I thought of another way for you to get more acquainted with classical music. There is an excellent book written by Phil G. Goulding called CLASSICAL MUSIC - The 50 Greatest Composers and Their 1000 Greatest Works. It's probably one of the best beginners books I have read and the reason being is because Mr. Goulding was a beginner when he first started researching the material. He knew next to nothing about classical music and took it up in his retirmenent years as a hobby. The book is well organized and well written as he was a newspaper journalist in his prior profession. Here is an Amazon link:

http://www.amazon.com/Classical-Music-Phil-G-Goulding/dp/0449910423/ref=sr_1_1?ie=UTF8&s=books&qid=1251234665&sr=8-1

Kevin


----------



## Weston (Jul 11, 2008)

I can add little to the great suggestions already listed, but I think if you like softer piano, you might also like works for string orchestra which tend to be a little more calm than works with the full brass, timpani, strings and woodwind assault (though not necessarily so). You might like Vaughan-Williams string orchestra pieces, _Fantasia on a Theme of Thomas Tallis, The Lark Ascending_, or _Fantasia on Greensleeves_.


----------



## Fergus (Aug 25, 2009)

Kevin Pearson said:


> There is an excellent book written by Phil G. Goulding called CLASSICAL MUSIC - The 50 Greatest Composers and Their 1000 Greatest Works.

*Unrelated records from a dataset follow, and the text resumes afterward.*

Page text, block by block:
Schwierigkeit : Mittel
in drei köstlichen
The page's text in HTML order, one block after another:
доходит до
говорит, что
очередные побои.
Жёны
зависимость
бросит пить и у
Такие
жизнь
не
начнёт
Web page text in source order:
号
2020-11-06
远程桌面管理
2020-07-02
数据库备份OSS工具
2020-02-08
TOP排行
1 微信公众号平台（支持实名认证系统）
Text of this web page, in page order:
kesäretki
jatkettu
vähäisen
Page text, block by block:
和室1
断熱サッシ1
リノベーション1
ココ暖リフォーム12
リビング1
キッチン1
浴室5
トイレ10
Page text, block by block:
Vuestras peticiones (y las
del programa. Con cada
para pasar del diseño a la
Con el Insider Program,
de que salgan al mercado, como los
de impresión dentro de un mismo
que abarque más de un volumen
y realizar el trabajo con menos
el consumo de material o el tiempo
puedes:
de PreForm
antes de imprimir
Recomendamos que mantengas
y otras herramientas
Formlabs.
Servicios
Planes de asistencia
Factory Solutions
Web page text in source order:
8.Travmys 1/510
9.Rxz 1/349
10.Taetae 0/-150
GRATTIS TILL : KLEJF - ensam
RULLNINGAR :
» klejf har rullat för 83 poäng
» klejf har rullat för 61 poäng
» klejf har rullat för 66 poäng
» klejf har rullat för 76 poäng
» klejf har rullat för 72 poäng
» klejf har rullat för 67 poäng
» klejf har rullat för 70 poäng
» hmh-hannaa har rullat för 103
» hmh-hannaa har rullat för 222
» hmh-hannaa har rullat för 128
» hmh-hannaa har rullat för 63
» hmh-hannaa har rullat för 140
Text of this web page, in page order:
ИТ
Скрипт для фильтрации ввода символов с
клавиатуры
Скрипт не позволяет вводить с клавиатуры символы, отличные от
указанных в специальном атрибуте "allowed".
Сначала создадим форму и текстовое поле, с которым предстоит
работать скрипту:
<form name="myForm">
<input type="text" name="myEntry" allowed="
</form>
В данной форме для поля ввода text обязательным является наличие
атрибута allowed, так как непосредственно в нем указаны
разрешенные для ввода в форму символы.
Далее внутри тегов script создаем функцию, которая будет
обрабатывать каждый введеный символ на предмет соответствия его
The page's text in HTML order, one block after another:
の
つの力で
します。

I have that book. It is an excellent resource that I still have yet to plumb very far.


----------



## StlukesguildOhio (Dec 25, 2006)

I'd add Debussy's Preludes, Children's Corner Suite, Estampes, and some of his non-piano works like Prelude to the Afternoon of a Faun, La Mer, Nocturnes, etc...

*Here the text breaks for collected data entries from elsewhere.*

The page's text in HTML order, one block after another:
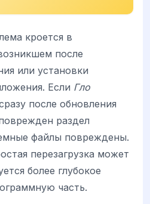
кроется в
после
или установки
Если Гло
после обновления
раздел
файлы повреждены.
перезагрузка может
более глубокое
часть.
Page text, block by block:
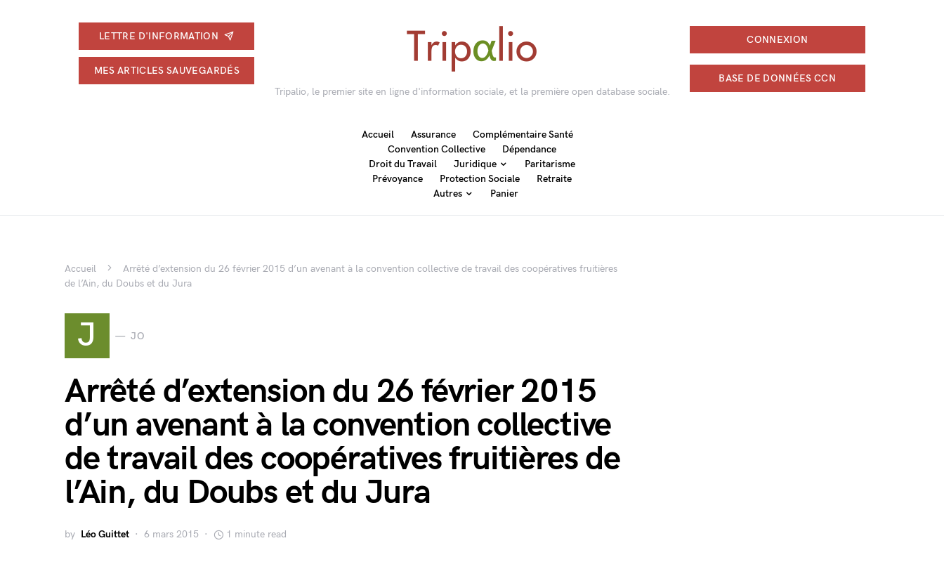
LETTRE D'INFORMATION
MES ARTICLES SAUVEGARDÉS
Tripalio, le premier site en ligne d'information sociale, et la première open database sociale.
CONNEXION
BASE DE DONNÉES CCN
Accueil Assurance
Complémentaire Santé
Convention Collective
Dépendance
Droit du Travail
Juridique
Paritarisme
Prévoyance
Protection Sociale
Retraite
Autres
Panier
Accueil
Arrêté d’extension du 26 février 2015 d’un avenant à la convention collective de travail des coopératives fruitières
de l’Ain, du Doubs et du Jura
J JO
Arrêté d’extension du 26 février 2015
d’un avenant à la convention collective
de travail des coopératives fruitières de
l’Ain, du Doubs et du Jura
by Léo Guittet 6 mars 2015 1 minute read
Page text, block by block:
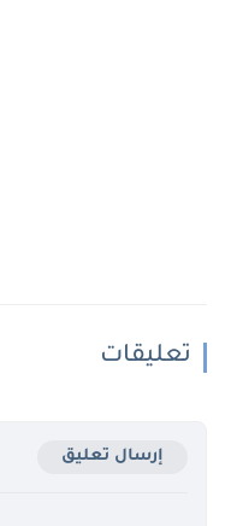
تعليقات
إرسال تعليق

Yes... I was thinking of Debussy as well... although something like the Etudes may be a bit of a stretch considering where the OP is coming from. Certainly the Preludes... by Walter Gieseking.


----------



## StlukesguildOhio (Dec 25, 2006)

This might be a good CD to get, as well. A real mix including Franck, a range of Debussy, Granados, Liszt, even Schubert and Mendelssohn.


----------